Segment Start: GIVEN RECORDS
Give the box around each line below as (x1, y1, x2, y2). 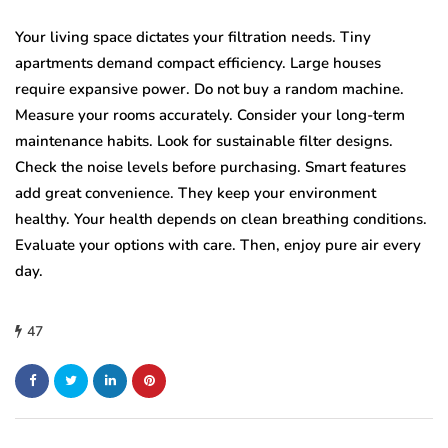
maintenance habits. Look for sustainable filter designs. (15, 130, 393, 151)
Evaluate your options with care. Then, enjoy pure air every (15, 234, 421, 255)
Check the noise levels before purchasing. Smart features (15, 156, 406, 177)
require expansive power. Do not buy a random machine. (15, 78, 404, 99)
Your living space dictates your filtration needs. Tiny (15, 26, 371, 47)
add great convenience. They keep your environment (15, 182, 376, 203)
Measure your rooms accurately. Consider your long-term (15, 104, 405, 125)
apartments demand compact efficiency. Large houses (15, 52, 381, 73)
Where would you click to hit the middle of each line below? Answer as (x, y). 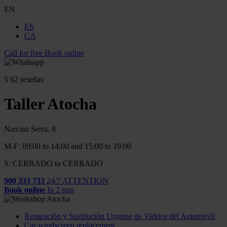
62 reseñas (27, 79)
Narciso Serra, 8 (30, 129)
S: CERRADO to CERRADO (53, 163)
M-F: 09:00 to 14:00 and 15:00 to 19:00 (68, 146)
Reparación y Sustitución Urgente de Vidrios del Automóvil (120, 216)
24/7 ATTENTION (78, 180)
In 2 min (61, 190)
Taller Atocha (50, 104)
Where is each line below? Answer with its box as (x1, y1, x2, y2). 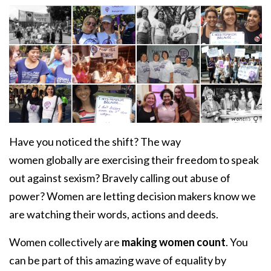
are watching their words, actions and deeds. (9, 207, 220, 221)
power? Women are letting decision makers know (9, 189, 240, 203)
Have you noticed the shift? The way (9, 135, 181, 149)
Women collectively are (9, 235, 122, 249)
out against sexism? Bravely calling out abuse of (9, 171, 230, 185)
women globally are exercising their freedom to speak (9, 153, 259, 167)
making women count (122, 235, 226, 249)
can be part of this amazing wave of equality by (9, 253, 226, 267)
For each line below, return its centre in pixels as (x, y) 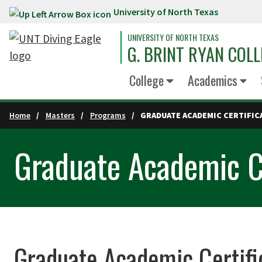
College (146, 80)
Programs (108, 115)
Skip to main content (57, 14)
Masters (60, 115)
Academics (212, 80)
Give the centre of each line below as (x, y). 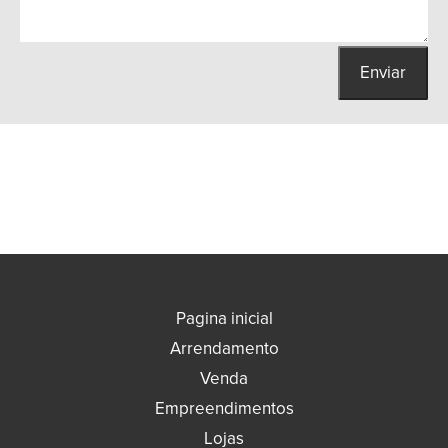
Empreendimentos (224, 409)
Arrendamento (224, 349)
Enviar (383, 72)
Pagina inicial (224, 319)
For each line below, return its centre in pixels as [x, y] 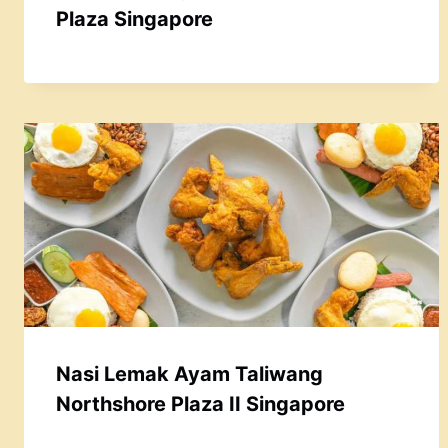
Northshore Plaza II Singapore [200, 403]
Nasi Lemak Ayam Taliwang [189, 373]
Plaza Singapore [134, 19]
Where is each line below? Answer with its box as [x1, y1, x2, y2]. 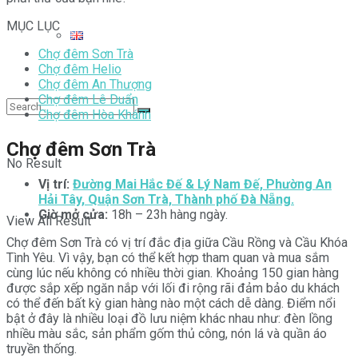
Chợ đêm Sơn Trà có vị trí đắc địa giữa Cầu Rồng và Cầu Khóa [6, 234, 348, 250]
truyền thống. [6, 340, 77, 356]
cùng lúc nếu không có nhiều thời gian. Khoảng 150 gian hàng [6, 265, 339, 280]
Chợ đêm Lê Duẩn [38, 91, 138, 107]
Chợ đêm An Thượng [38, 76, 152, 92]
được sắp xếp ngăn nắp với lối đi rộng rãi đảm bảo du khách [6, 280, 340, 296]
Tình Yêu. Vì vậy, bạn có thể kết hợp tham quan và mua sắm [6, 249, 329, 265]
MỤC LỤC [6, 18, 60, 34]
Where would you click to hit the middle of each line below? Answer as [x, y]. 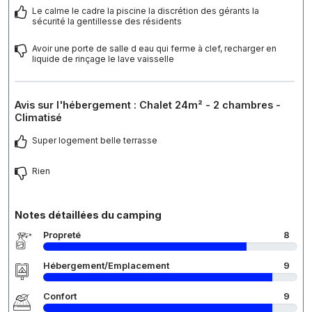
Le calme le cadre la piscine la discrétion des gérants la [146, 11]
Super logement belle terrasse [95, 141]
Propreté [62, 235]
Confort [60, 297]
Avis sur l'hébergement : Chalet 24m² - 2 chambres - [148, 105]
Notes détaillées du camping [88, 215]
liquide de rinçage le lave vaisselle [103, 59]
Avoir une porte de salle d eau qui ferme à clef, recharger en [154, 49]
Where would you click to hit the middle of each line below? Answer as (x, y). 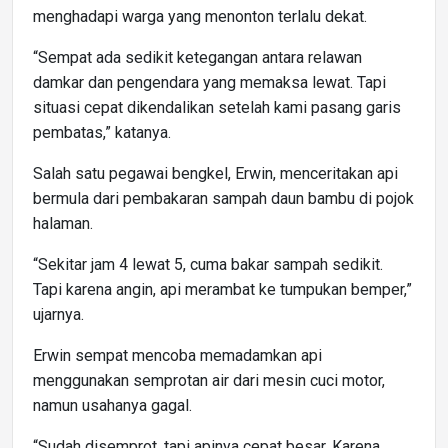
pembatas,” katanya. (102, 132)
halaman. (63, 223)
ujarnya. (58, 314)
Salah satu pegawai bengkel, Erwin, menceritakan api (215, 173)
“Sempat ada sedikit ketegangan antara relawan (197, 57)
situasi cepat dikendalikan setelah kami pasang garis (217, 107)
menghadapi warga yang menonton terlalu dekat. (200, 16)
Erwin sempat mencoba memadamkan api (177, 355)
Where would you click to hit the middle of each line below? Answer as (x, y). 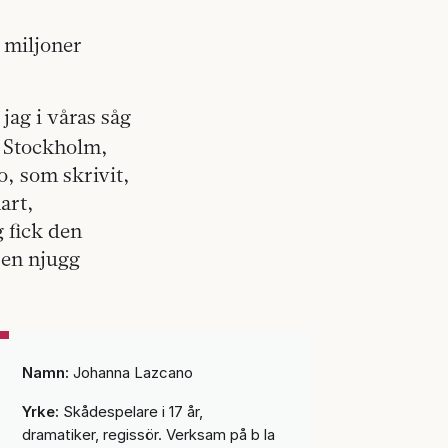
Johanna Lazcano (130, 372)
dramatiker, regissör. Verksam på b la (148, 434)
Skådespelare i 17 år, (130, 411)
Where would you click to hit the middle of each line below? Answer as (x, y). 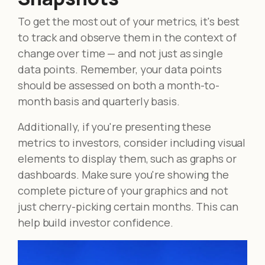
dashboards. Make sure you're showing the (123, 174)
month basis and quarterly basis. (99, 101)
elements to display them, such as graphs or (127, 158)
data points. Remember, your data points (120, 69)
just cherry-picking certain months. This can (128, 206)
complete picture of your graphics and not (123, 190)
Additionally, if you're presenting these (114, 126)
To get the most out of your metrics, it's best (129, 21)
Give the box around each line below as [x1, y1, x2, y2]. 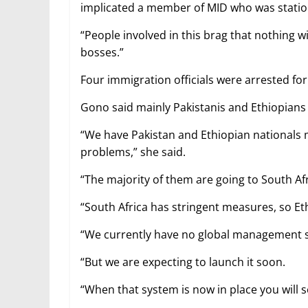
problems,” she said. [80, 144, 186, 160]
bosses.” [80, 45, 124, 60]
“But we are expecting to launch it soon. [80, 254, 285, 270]
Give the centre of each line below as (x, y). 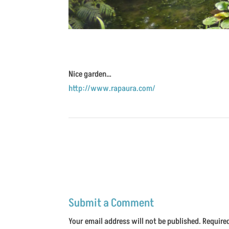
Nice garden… (90, 74)
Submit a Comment (111, 203)
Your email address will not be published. (135, 222)
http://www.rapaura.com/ (112, 88)
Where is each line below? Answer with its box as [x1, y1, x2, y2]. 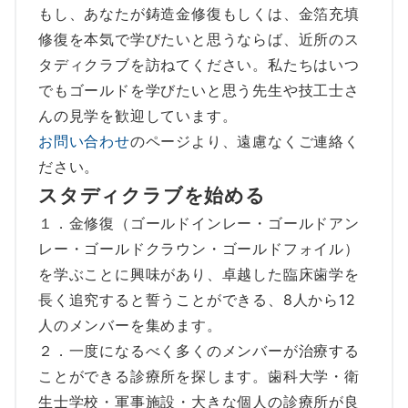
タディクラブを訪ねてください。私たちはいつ [38, 55, 360, 74]
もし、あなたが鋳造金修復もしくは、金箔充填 [38, 4, 360, 23]
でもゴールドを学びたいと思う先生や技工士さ [38, 80, 360, 99]
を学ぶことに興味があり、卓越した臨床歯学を [38, 264, 360, 283]
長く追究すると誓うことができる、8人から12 [38, 290, 356, 309]
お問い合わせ [38, 131, 130, 150]
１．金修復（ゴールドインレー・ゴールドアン [38, 213, 360, 232]
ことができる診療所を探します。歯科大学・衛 [38, 366, 360, 385]
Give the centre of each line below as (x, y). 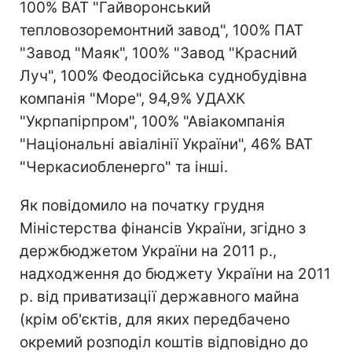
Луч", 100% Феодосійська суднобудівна (163, 75)
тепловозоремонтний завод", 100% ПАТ (161, 30)
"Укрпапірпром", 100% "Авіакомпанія (152, 121)
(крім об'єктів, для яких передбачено (155, 319)
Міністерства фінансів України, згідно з (163, 228)
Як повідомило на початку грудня (142, 205)
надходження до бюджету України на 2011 (175, 273)
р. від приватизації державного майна (159, 296)
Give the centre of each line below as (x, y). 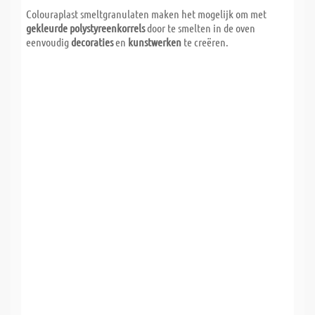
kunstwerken (155, 41)
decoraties (92, 41)
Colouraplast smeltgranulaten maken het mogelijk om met (146, 13)
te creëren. (205, 41)
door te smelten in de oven (200, 27)
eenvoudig (49, 41)
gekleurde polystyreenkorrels (85, 27)
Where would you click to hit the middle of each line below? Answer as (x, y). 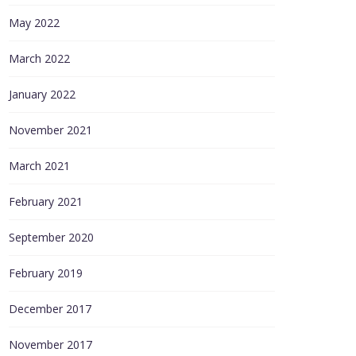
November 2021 (50, 130)
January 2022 (42, 94)
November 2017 (50, 344)
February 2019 (46, 273)
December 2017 (50, 309)
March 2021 (39, 166)
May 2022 (34, 23)
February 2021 (46, 201)
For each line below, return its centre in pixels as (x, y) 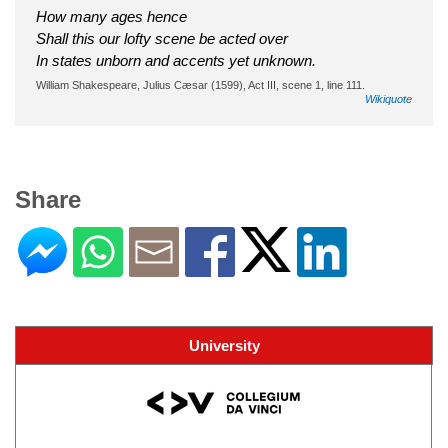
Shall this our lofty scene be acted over (162, 38)
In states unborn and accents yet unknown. (176, 60)
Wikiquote (388, 98)
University (224, 345)
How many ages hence (111, 16)
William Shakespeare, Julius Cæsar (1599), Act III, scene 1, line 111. (200, 84)
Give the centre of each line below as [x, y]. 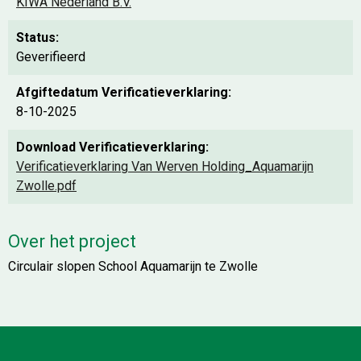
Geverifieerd [51, 57]
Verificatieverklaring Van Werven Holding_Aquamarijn [165, 166]
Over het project [72, 241]
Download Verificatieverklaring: [112, 147]
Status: [37, 37]
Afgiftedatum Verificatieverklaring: [124, 92]
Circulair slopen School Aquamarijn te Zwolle [133, 266]
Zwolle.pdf [46, 186]
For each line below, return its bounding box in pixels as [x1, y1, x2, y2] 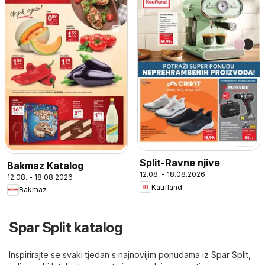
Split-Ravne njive [140, 157, 220, 169]
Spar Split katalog [9, 218, 122, 236]
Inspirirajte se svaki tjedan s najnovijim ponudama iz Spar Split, [9, 249, 251, 260]
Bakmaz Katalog [7, 159, 83, 172]
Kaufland [151, 182, 182, 192]
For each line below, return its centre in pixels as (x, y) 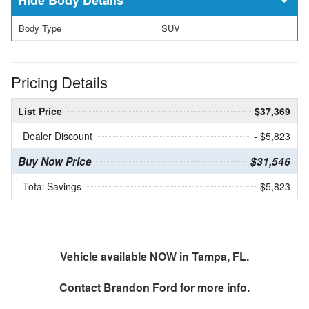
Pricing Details (59, 82)
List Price (40, 111)
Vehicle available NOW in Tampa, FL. (154, 257)
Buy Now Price (55, 162)
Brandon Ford (140, 288)
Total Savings (52, 187)
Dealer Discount (58, 136)
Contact (81, 288)
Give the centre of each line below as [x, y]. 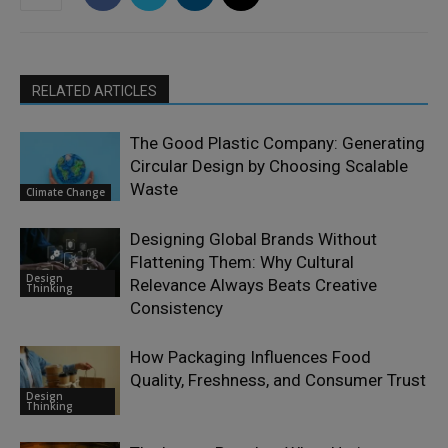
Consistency [176, 308]
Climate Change [65, 191]
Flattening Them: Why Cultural [242, 262]
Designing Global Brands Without [253, 239]
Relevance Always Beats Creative [253, 285]
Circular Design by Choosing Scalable [269, 166]
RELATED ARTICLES [94, 91]
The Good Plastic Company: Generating [277, 143]
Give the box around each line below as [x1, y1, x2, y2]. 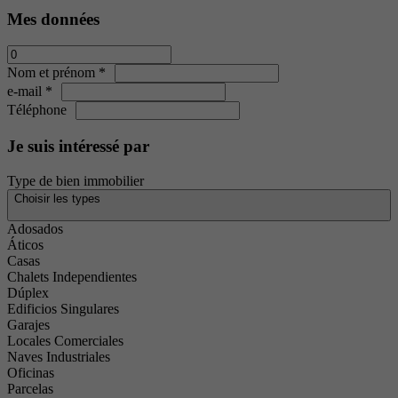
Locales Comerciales [7, 332, 123, 348]
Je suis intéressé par [7, 137, 149, 156]
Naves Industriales [7, 348, 110, 364]
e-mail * [7, 84, 52, 99]
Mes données [7, 9, 99, 28]
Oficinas [7, 364, 54, 380]
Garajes [7, 316, 50, 332]
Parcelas [7, 380, 53, 396]
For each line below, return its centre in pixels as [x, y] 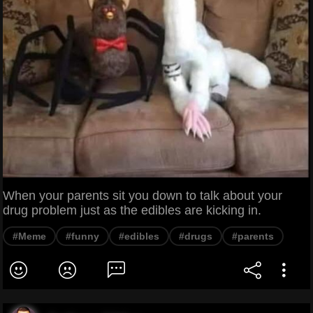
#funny [82, 236]
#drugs [196, 236]
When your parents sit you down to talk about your [143, 195]
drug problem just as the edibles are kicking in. [132, 210]
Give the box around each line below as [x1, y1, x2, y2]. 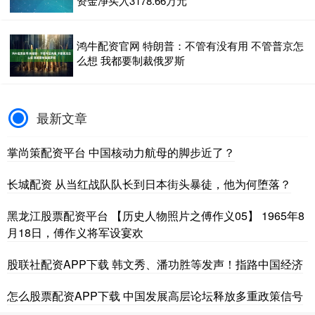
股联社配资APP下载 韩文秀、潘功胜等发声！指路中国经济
Segment End: GIVEN RECORDS
** REQUIREMENT **
The line containing "Taller Atocha (50, 104)" marks the end: copy exactly every line from the start of the records up to and including it, leaving out the pictures.

** RESPONSE AREA **
Give the box around each line below as (x1, y1, x2, y2). 
maintenance habits. Look for sustainable filter designs. (15, 130, 393, 151)
Evaluate your options with care. Then, enjoy pure air every (15, 234, 421, 255)
Check the noise levels before purchasing. Smart features (15, 156, 406, 177)
require expansive power. Do not buy a random machine. (15, 78, 404, 99)
Your living space dictates your filtration needs. Tiny (15, 26, 371, 47)
add great convenience. They keep your environment (15, 182, 376, 203)
Measure your rooms accurately. Consider your long-term (15, 104, 405, 125)
apartments demand compact efficiency. Large houses (15, 52, 381, 73)
Where would you click to hit the middle of each line below? Answer as (x, y). 
62 reseñas (27, 79)
Narciso Serra, 8 (30, 129)
S: CERRADO to CERRADO (53, 163)
M-F: 09:00 to 14:00 and 15:00 to 19:00 (68, 146)
Reparación y Sustitución Urgente de Vidrios del Automóvil (120, 216)
24/7 ATTENTION (78, 180)
In 2 min (61, 190)
Taller Atocha (50, 104)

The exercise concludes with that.